Objeções contemporâneas. Há também objeções contemporâneas à doutrina. Quero considerar três. A primeira é algo que poderia ocorrer a qualquer estudante de lógica simbólica: Platão não poderia ter conhecimento da revolucionária lógica quantificada desenvolvida por Gottlob Frege no final do século XIX. Isso o levou a confundir nossa gramática de superfície com a gramática lógica no que concerne à nominalização de predicados. Para esclarecer isso, considere os seguintes enunciados:

 

     A

(1)  Sócrates é justo.

(2)  O Partenon é um templo.

(3)  Atenas é uma cidade.

 

Com base na gramática Platão sabia que todos esses enunciados tem uma estrutura do tipo Sujeito-Predicado cuja forma geral é:

 

Fa

 

Onde a está para o sujeito e F para o predicado. Essa é não só a forma gramatical como também a forma lógica das sentenças do tipo A. Isso posto, ele intuitivamente as comparava com enunciados como:

 

      B

(1)  A justiça deve ser buscada.

(2)  A beleza faz bem aos olhos.

(3)  O bem é admirável.

 

Nesses enunciados os predicados ‘...é justo’, ‘...é belo’ e ‘...é bom’ são nominalizados, encontrando-se no lugar dos sujeitos. Ora, como as sentenças dos exemplos do tipo B tem a mesma forma gramatical que os exemplos do tipo A, ele concluiu que eles também tinham a estrutura lógica Fa. Mas essa constatação deve ter suscitado o problema. Platão encontrava Sócrates, o Partenon e Atenas no mundo visível, podendo até apontar para essas coisas. Mas ele não conseguia encontrar a justiça, a beleza e o bem nesse mundo visível, ainda que encontrasse coisas justas, belas e boas. A conclusão não se fazia esperar. Como não se fazia visível nenhum referente para termos-sujeitos como ‘o bem’, ‘a beleza’ e ‘a justiça’, ele concluiu ser razoável supor a existência de um mundo não visível, mas puramente inteligível, no qual poderia ser encontrado o que ele chamou de ‘o bem-em-si-mesmo’, etc.

   A lógica quantificada desqualificou essa ilação.
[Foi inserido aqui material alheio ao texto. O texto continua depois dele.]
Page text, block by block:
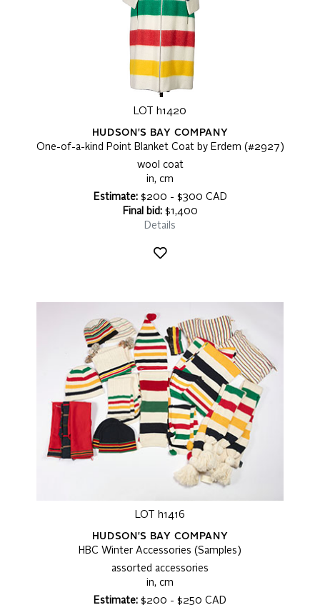
LOT h1420
HUDSON'S BAY COMPANY
One-of-a-kind Point Blanket Coat by Erdem (#2927)
wool coat
in, cm
Estimate:$200 - $300 CAD
Final bid:$1,400
Details
LOT h1416
HUDSON'S BAY COMPANY
HBC Winter Accessories (Samples)
assorted accessories
in, cm
Estimate: $200 - $250 CAD

As sentenças do tipo A possuem realmente a mesma forma lógica Fa, que é idêntica à forma gramatical. Mas as sentenças do tipo B possuem uma forma lógica completamente diferente. Uma sentença como “O bem é admirável” nominalizando o predicado ‘...é bom’ deixa-se mais economicamente analisar como “Tudo o que é bom é admirável”, ou ainda, “Para todo x, se x é bom, então x é admirável”. Ou, por fim, simbolizando ‘...é bom’ como F, ‘...é admirável’ como G e ‘para todo x’ como (x), podemos formalizar a frase como: “(x) (Fx → Gx).” Contudo, esse procedimento desfaz a exigência de que o predicado nominalizado possua referência, em uma análise que se estende a qualquer sentença do tipo B. Todas elas são analisáveis como possuindo a estrutura lógica geral:

 

(x) (Fx → Gx)[10]

 

O importante é notar que essa é uma estrutura completamente diferente de Fa. E o ponto crucial é que (x) (Fx → Gx) é uma sentença universal que não demanda a existência de nenhum objeto no mundo visível que precise ser apontado como referente de algum sujeito! Como Platão não conhecia lógica quantificada, ele foi enganado pela estrutura gramatical, que é a mesma tanto para as sentenças do tipo A quanto para as do tipo B. Pode ser que essa confusão não tenha sido a única razão de sua postulação de um mundo de ideias, mas foi certamente um fator de maior importância.

   Ao falarmos da justiça, da beleza e do bem, estávamos na verdade apenas nos reportando de maneira elíptica às inúmeras coisas e eventos existentes no mundo visível com a propriedade de serem justas, belas e boas. Tais propriedades, físicas e mentais, nada possuem de misterioso. A conclusão óbvia é que, confundido pela gramática de superfície, Platão foi levado a hipotetizar entidades controversas.

   Por fim, alguém poderia perguntar se a análise dos enunciados do tipo B são realmente compelentes. Não poderia, além dos predicados ‘...é justo’, etc., existir ‘a justiça-em-si-mesma’ como objeto do sujeito ‘A justiça’? A resposta está no bem conhecido princípio da parcimônia; na chamada navalha de Ockham, segundo a qual as entidades não devem ser multiplicadas sem necessidade (Entia non sunt multiplicanda praeter necessitatem). Não é econômico postular a existência do referente do predicado nominalizado para além dos portadores das propriedades que esses predicados normalmente designam.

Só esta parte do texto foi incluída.